Fairly obvious to anyone who monitors the sector is that revenues have not risen in lockstep. Take Deutsche Telekom, Europe's biggest operator, as a proxy. In Germany, its main European market, it earned sales of about €2.1 billion ($2.2 billion) in the April-to-June quarter of this year, about 8% more than it made between January and March of 2020. If sales had gone up at the same rate as international mobile traffic, Deutsche Telekom's German mobile arm would have reported more than €4.9 billion ($5.1 billion) in revenues.
The cost of a gigabyte
Less discernible are Deutsche Telekom's German mobile costs, which it does not report. But its overall profit margins in Germany appear to have risen in the last six years. Back in 2016, Deutsche Telekom's margin for adjusted EBITDA (earnings before interest, tax, depreciation and amortization – a preferred telco measure of profitability) was 37.8%. Last year, it was 39.5%. This increase, and what seems to be a very healthy margin, is inconvenient for an industry grumbling about the cost burden of data traffic.

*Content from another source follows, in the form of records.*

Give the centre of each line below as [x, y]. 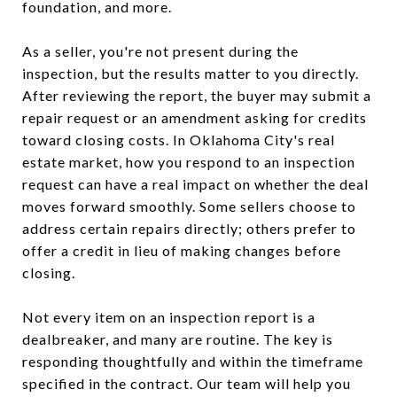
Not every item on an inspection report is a [169, 316]
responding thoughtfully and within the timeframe [193, 361]
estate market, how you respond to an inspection [189, 161]
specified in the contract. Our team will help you [187, 383]
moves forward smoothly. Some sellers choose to [189, 206]
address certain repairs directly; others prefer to [189, 228]
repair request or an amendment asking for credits [195, 117]
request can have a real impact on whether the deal [195, 183]
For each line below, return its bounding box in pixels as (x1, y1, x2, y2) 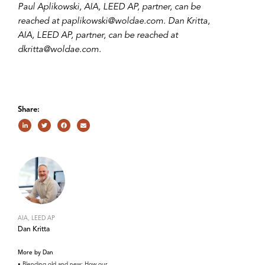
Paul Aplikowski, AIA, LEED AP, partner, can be (18, 3, 201, 12)
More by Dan (18, 250, 53, 256)
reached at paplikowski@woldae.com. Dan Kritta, (18, 17, 210, 26)
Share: (18, 106, 40, 114)
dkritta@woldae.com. (18, 46, 101, 54)
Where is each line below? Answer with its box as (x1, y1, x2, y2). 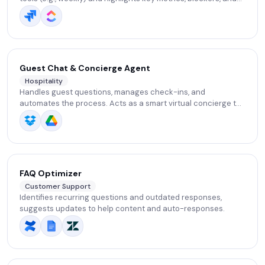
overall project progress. (20, 5, 109, 15)
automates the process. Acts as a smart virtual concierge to (20, 98, 241, 109)
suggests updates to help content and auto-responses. (20, 203, 225, 214)
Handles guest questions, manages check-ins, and (20, 87, 205, 98)
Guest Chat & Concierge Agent (20, 63, 150, 73)
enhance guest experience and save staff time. (20, 109, 192, 120)
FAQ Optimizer (20, 168, 82, 179)
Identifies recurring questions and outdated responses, (20, 192, 222, 203)
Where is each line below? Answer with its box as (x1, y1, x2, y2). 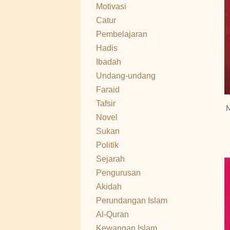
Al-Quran (96, 210, 129, 219)
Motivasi (96, 2, 126, 11)
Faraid (96, 85, 120, 94)
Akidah (96, 182, 122, 191)
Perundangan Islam (96, 196, 167, 205)
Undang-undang (96, 71, 156, 80)
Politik (96, 141, 119, 149)
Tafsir (96, 99, 116, 108)

Deutsche Telekom is just one operator, of course, and Germany is the only one of Europe's five big economies (the others being France, Italy, Spain and the UK) where the average return on capital employed is higher than the cost of capital in the telecom sector, according to Barclays. Yet an explosion of data traffic has not triggered the collapse of operating profits at other companies, either.

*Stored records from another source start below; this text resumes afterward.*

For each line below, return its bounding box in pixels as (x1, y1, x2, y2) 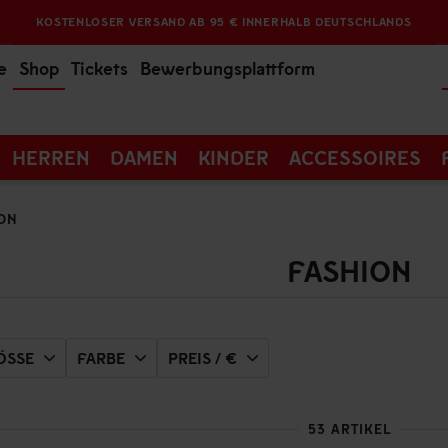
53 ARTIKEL (307, 420, 391, 438)
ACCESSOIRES (289, 145, 421, 169)
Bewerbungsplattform (140, 57, 315, 79)
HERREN (12, 145, 90, 169)
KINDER (198, 145, 269, 169)
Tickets (71, 57, 128, 79)
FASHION (287, 252, 411, 288)
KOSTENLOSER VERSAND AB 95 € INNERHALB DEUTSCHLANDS (36, 14, 412, 29)
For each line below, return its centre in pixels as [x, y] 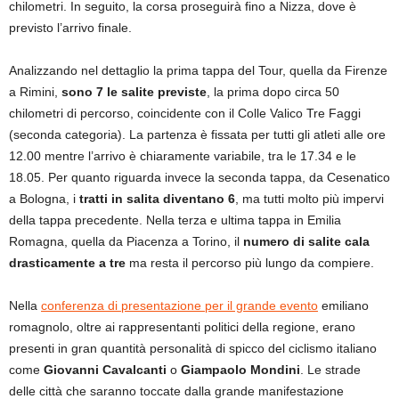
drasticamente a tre [67, 262]
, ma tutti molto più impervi [309, 198]
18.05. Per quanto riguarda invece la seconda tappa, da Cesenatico [199, 177]
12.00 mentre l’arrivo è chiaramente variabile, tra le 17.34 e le [183, 155]
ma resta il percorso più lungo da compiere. [250, 262]
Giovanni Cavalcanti [105, 369]
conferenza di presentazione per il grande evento [179, 305]
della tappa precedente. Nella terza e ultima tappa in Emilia [175, 220]
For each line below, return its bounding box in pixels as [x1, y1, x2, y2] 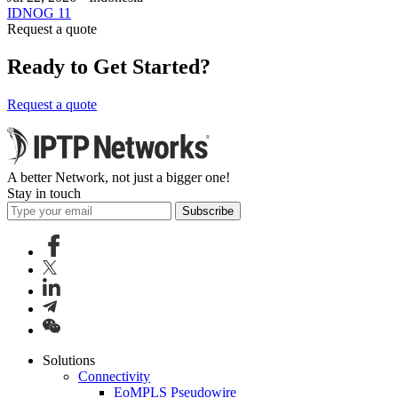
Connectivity [78, 368, 150, 384]
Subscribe [182, 203, 234, 218]
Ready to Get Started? [7, 55, 211, 78]
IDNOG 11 [7, 5, 71, 21]
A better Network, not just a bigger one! [7, 169, 230, 185]
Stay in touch [7, 185, 81, 201]
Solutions [43, 352, 95, 368]

That collapse is only happening now (at some operators) because energy prices are up sharply and employees hit by a cost-of-living crisis are demanding higher wages. Hence much talk of energy hedging on management calls with analysts and efforts to reduce headcount. In the US, where it completed a merger in early 2020 and has recently watched margins come under pressure, Deutsche Telekom has slashed more than 4,000 jobs from the workforce this year.
Before all this, energy costs for the average European telco tracked at roughly 5% of overall expenses, according to ratings agency Moody's, and there was never the suggestion that soaring volumes of data traffic would make energy bills unaffordable. Taking aim at a few industry shibboleths, Dean Bubley, an analyst with Disruptive Wireless, said "energy consumption is almost entirely decoupled from data volumes" in a recent LinkedIn post.

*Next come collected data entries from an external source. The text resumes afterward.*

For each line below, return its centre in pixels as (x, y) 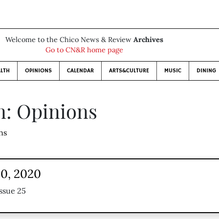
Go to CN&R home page (84, 50)
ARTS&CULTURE (129, 71)
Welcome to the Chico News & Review (69, 40)
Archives (148, 40)
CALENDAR (80, 71)
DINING (206, 71)
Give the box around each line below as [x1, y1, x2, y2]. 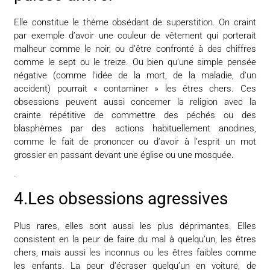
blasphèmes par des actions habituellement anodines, [14, 122, 256, 134]
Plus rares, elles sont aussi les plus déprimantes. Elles [14, 220, 256, 231]
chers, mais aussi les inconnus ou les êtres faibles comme [14, 246, 256, 258]
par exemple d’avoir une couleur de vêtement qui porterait [14, 30, 256, 41]
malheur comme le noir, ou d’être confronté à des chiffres [14, 43, 256, 54]
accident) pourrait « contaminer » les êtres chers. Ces [14, 83, 256, 94]
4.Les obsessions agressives [14, 188, 228, 209]
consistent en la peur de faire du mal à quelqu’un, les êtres [14, 233, 256, 245]
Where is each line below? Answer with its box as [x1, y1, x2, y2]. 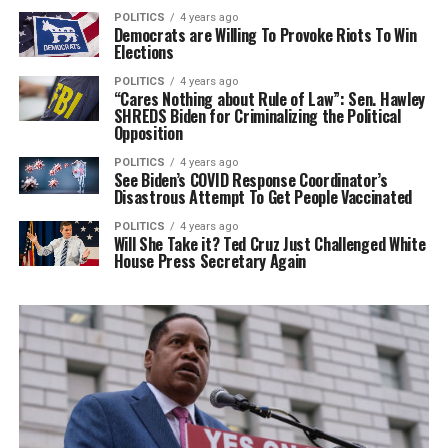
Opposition [113, 120, 183, 145]
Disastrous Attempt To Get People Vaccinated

In short, a surge of Netflix traffic through a high-capacity network is not the same as cranking up the thermostat to de-ice granny. Evidence of that comes in Vodafone's most recent annual report for the fiscal year that ended in June, assuming Vodafone has experienced similar traffic growth to the broader industry. The data shows that its total energy usage dropped from 5,997 gigawatt hours (GWh) in the 2021 fiscal year to 5,926 in the last one. Electricity costs spiked from €760 million ($784 million) to €846 million ($873 million) because of higher prices.
Vodafone's overall cost per gigabyte has also fallen dramatically in the last few years, according to slides presented to investors by Johan Wibergh, the operator's soon-to-depart chief technology officer, in June last year. They show a 70% drop in this metric between 2017 and 2021, and Wibergh said he was confident "any growth of data means we can do that with a similar cost as we have today."
Energy bills and other operating expenses are only part of the equation, naturally. Operators routinely upgrade their networks to the higher-speed technologies that Wibergh deems more efficient, explaining why telcos spend far more than many other businesses do on capital expenditure.
But Europe's biggest spenders today are responding mainly to competitive pressure rather than a capacity crunch. The UK's BT – whose capital intensity rose to about 25% in its last fiscal year, from 20% the year before – is building fiber like fury (to use its own expression) because rivals have started doing the same. Only about one in four homes passed by its fiber network has bothered to upgrade, even though prices are low.
Nor has capital intensity across Europe risen sharply in the last few years, despite the emergence of 5G, a new mobile technology. According to Moody's, it rose just one percentage point last year compared with 2017, to 18%, and is projected to be 17.7% this year.
All of this makes it very hard to sympathize with operators currently demanding a "fair contribution" to their costs by a handful of big Internet firms whose services account for most traffic. Even if one disagrees that a telco's own customers, and not the Internet firms, are the real traffic generators, the cost arguments do not stack up. Just ask Vodafone's CTO.
Brian Williamson, a partner at consulting firm Communications Chambers, drew attention to Wibergh's analysis in a LinkedIn post about a month ago, challenging Europe's internal market commissioner to quiz other telcos on it.
"When Thierry Breton next meets telco CEOs he should ask them whether they have managed to reduce costs in line with traffic growth, whether they measure up to Vodafone or not, and whether traffic growth underpinned by rich content and applications is in fact good for their businesses," wrote Williamson. "The truth is out there, the contribution via demand is already more than fair."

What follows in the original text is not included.